Your assignment » Sort through the data and copy the lines holding the word "consequences".

Dataset entries »
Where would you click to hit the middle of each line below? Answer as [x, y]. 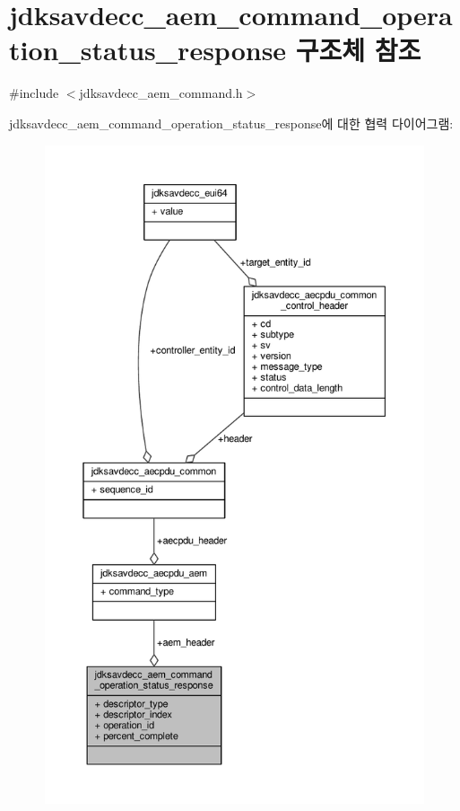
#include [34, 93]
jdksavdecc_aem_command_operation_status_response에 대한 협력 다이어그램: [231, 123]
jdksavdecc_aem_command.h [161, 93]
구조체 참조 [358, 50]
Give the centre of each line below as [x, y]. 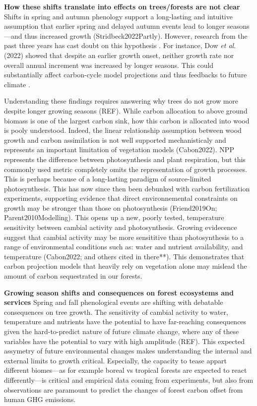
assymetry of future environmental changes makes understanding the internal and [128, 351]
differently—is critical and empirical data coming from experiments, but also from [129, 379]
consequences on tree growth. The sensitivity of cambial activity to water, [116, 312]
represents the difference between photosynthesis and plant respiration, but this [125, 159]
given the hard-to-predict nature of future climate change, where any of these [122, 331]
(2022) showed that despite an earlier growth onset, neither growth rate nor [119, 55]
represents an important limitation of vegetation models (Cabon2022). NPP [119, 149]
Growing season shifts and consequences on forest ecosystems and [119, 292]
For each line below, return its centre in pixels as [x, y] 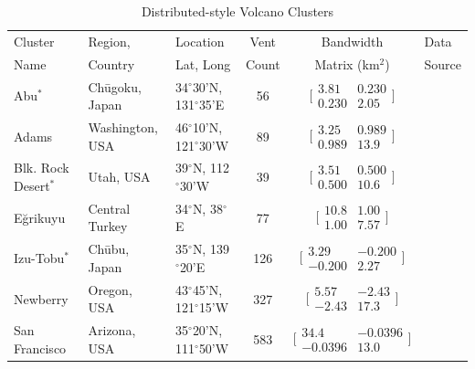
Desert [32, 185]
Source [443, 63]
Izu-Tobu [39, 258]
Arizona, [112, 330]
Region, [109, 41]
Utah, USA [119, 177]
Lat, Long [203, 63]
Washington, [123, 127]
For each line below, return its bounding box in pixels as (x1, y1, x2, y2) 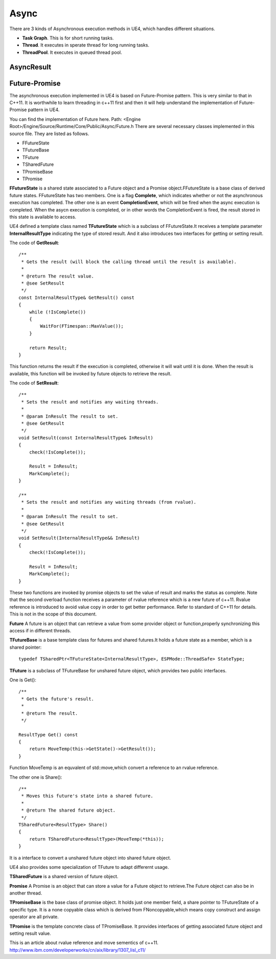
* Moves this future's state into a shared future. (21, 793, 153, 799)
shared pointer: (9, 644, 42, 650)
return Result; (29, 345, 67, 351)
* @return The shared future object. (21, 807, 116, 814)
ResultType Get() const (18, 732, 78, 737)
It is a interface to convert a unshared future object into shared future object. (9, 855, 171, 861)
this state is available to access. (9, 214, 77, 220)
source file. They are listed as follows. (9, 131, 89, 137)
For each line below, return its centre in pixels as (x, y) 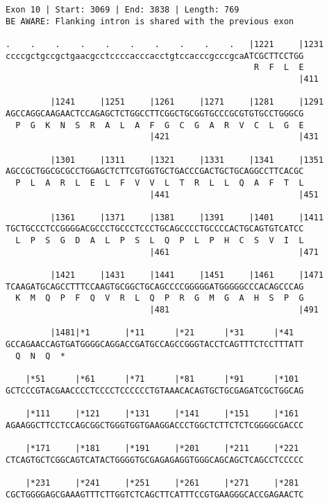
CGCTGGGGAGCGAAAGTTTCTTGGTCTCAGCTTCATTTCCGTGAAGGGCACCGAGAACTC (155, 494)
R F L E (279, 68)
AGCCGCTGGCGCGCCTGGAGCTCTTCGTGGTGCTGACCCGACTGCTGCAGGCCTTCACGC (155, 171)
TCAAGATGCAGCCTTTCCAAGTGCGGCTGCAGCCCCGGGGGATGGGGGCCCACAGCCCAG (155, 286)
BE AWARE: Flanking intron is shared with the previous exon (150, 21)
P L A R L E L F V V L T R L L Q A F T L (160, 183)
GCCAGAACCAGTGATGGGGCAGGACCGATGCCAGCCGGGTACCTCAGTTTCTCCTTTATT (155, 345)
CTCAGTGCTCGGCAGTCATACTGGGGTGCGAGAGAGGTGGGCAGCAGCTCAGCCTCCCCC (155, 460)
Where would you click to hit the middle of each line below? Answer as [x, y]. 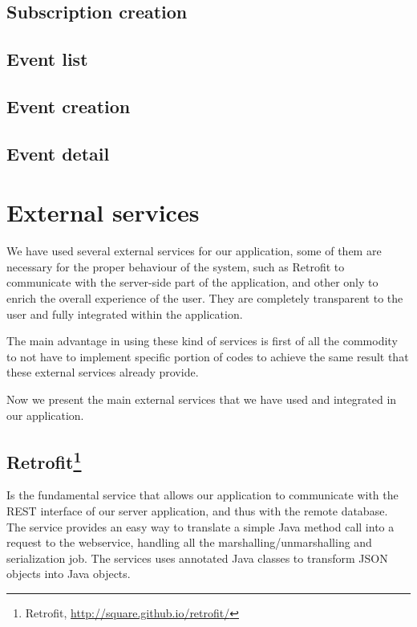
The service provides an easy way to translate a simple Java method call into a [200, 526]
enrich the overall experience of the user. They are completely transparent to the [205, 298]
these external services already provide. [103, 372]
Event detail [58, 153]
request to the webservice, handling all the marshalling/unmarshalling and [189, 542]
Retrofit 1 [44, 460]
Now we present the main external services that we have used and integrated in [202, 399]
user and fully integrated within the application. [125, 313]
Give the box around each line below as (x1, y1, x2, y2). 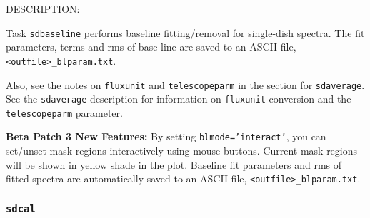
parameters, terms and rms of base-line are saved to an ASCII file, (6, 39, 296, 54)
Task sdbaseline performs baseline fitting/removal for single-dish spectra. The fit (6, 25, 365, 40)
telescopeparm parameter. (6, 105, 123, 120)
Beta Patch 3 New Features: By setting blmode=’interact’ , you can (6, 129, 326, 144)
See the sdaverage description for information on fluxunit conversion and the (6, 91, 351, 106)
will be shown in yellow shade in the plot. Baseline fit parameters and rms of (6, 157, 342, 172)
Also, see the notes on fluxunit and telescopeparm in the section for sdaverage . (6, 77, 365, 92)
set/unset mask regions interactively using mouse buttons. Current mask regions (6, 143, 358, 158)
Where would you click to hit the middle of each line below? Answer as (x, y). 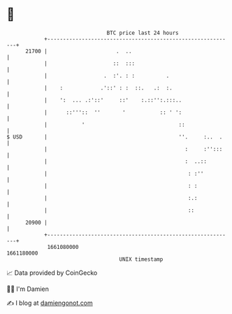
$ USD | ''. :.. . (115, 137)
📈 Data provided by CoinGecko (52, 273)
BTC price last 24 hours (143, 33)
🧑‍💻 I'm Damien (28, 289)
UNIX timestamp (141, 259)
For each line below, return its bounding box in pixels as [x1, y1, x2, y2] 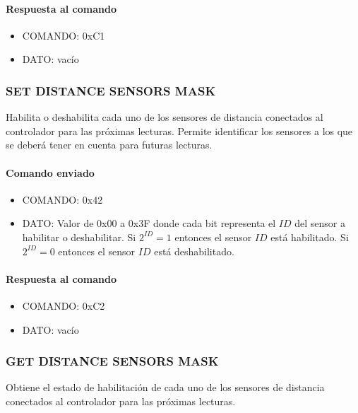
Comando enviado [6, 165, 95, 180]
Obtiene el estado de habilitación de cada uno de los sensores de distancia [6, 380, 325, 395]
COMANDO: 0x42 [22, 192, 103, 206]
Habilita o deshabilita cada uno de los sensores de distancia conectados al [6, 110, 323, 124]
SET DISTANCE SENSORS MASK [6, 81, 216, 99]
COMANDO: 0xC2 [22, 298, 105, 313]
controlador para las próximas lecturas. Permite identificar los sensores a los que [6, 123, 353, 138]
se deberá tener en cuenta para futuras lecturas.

Problem solution »
consequences on tree growth. The sensitivity of cambial activity to water, [116, 312]
Growing season shifts and consequences on forest ecosystems and [119, 292]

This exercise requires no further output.